----- Materials provided -----
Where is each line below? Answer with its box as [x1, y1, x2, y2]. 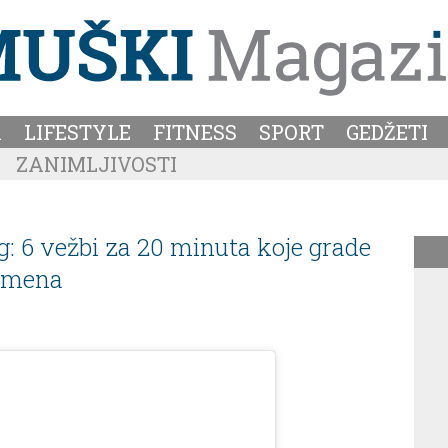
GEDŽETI [346, 118, 428, 145]
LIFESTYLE [24, 118, 131, 145]
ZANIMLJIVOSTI [16, 150, 177, 177]
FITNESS [153, 118, 237, 145]
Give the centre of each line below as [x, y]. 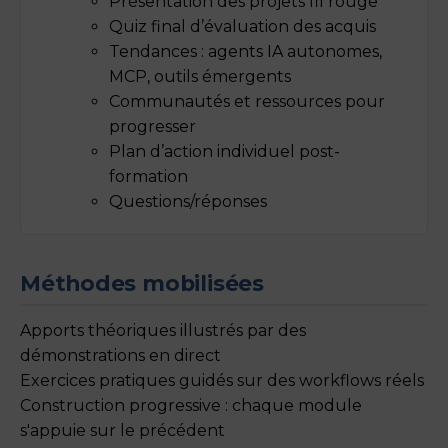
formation [148, 176]
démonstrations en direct [120, 355]
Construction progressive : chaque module [191, 405]
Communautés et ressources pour [247, 101]
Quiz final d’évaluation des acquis [242, 26]
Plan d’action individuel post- [224, 151]
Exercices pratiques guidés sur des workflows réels [222, 380]
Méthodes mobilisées [142, 282]
-----
→ **Work to be completed**: Your reply should be an exact copy of every line from the line with "Quiz final d’évaluation des acquis [242, 26]" through the final line of the data, and nothing more.

→ **Expected output**:
Quiz final d’évaluation des acquis [242, 26]
Plan d’action individuel post- [224, 151]
Exercices pratiques guidés sur des workflows réels [222, 380]
Méthodes mobilisées [142, 282]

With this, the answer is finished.